Go to the line below that has "than they are", print it and each line after it exactly, and stop after the line that has "Where is each"; leave out pictures.

BEGIN DATA SUPPLIED

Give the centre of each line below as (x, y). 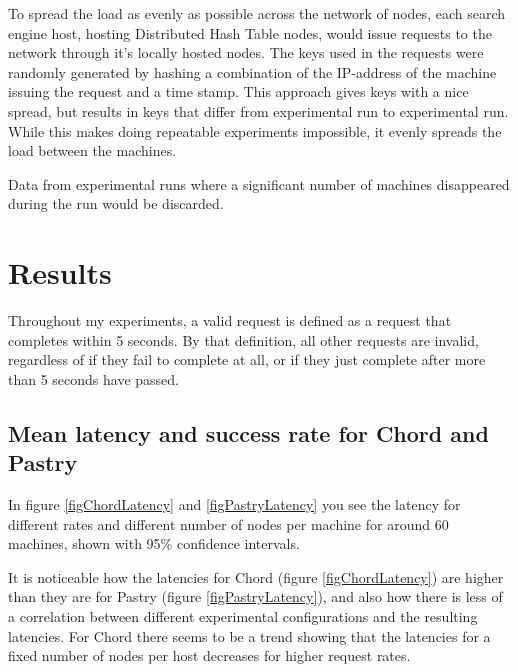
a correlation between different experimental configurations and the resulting (243, 616)
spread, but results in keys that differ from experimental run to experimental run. (258, 110)
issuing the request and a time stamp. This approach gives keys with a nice (238, 91)
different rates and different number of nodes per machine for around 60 (228, 523)
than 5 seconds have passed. (94, 378)
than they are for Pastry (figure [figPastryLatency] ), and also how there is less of (255, 596)
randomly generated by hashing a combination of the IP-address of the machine (252, 71)
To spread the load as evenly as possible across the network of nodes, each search (256, 13)
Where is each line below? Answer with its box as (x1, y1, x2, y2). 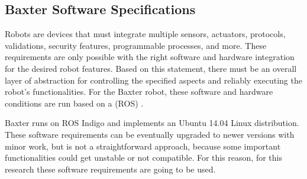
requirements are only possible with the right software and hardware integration (5, 51, 295, 63)
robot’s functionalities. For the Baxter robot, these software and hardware (5, 85, 273, 98)
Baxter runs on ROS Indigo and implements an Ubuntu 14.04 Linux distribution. (5, 117, 299, 129)
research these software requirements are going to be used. (5, 163, 216, 175)
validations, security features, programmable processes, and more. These (5, 39, 267, 51)
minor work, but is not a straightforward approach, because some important (5, 140, 281, 152)
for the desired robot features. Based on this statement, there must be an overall (5, 62, 297, 74)
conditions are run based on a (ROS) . (5, 97, 144, 109)
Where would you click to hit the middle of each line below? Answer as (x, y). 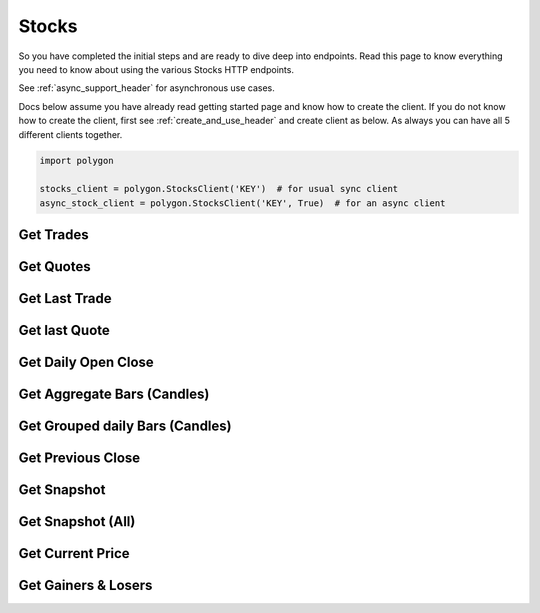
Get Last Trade (65, 298)
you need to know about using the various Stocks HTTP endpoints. (156, 69)
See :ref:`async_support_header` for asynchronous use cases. (146, 88)
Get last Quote (64, 330)
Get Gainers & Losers (85, 585)
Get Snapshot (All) (77, 521)
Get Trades (53, 235)
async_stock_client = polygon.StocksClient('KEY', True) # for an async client (242, 203)
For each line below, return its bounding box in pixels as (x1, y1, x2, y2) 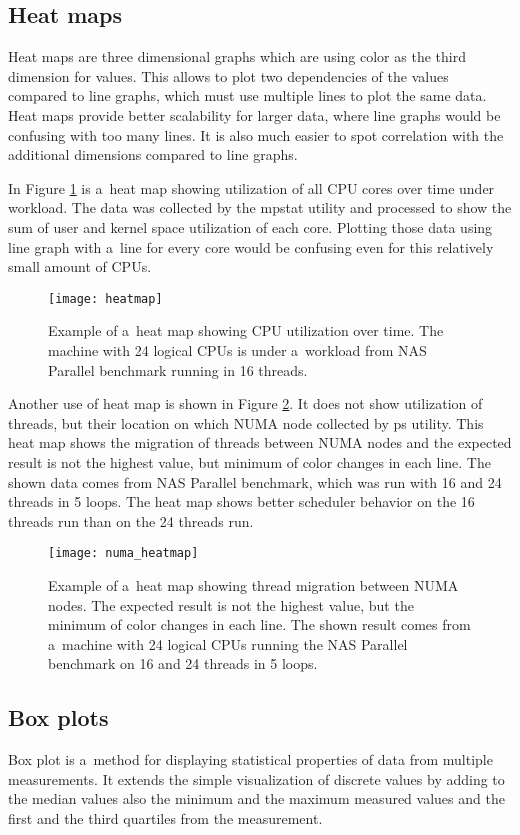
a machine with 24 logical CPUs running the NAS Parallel (48, 633, 408, 654)
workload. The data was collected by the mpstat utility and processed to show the (8, 197, 512, 218)
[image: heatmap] (48, 291, 163, 306)
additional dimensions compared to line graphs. (8, 144, 298, 165)
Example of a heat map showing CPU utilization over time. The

END DATA SUPPLIED

* _SOLUTION FOR THIS EXERCISE_
than they are for Pastry (figure [figPastryLatency] ), and also how there is less of (255, 596)
randomly generated by hashing a combination of the IP-address of the machine (252, 71)
To spread the load as evenly as possible across the network of nodes, each search (256, 13)
Where is each line below? Answer with its box as (x1, y1, x2, y2). 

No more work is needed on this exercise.